• _YOUR INSTRUCTIONS_
A faithful copy of all the records is needed, with the pictures omitted.

***** DATA SUPPLIED

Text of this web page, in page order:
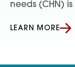
needs (CHN)
LEARN MORE
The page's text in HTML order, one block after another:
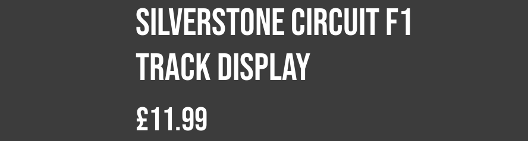
Silverstone Circuit F1
Track Display
£11.99
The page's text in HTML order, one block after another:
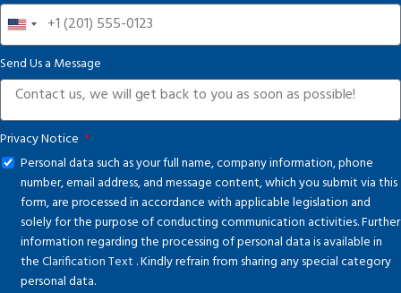
United
States
+1
Send Us a Message
Privacy Notice
Personal data such as your full name, company information, phone
number, email address, and message content, which you submit via this
form, are processed in accordance with applicable legislation and
solely for the purpose of conducting communication activities. Further
information regarding the processing of personal data is available in
theClarification Text . Kindly refrain from sharing any special category
personal data.
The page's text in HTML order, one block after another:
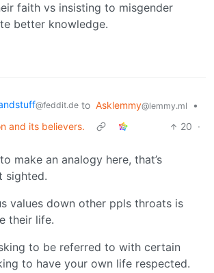
faith vs insisting to misgender
better knowledge.
@feddit.de to Asklemmy@lemmy.ml
•
and its believers.
20 ·
make an analogy here, that’s
sighted.
values down other ppls throats is
their life.
to be referred to with certain
to have your own life respected.
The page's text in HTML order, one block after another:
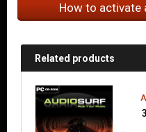
How to activate
Related products
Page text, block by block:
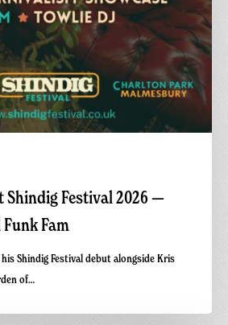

**********

• _THE COMPLETED TASK_
Text of this web page, in page order:
needs (CHN)
LEARN MORE
The page's text in HTML order, one block after another:
Silverstone Circuit F1
Track Display
£11.99
The page's text in HTML order, one block after another:
United
States
+1
Send Us a Message
Privacy Notice
Personal data such as your full name, company information, phone
number, email address, and message content, which you submit via this
form, are processed in accordance with applicable legislation and
solely for the purpose of conducting communication activities. Further
information regarding the processing of personal data is available in
theClarification Text . Kindly refrain from sharing any special category
personal data.
The page's text in HTML order, one block after another:
faith vs insisting to misgender
better knowledge.
@feddit.de to Asklemmy@lemmy.ml
•
and its believers.
20 ·
make an analogy here, that’s
sighted.
values down other ppls throats is
their life.
to be referred to with certain
to have your own life respected.
The page's text in HTML order, one block after another:
How to activate
Related products
Page text, block by block:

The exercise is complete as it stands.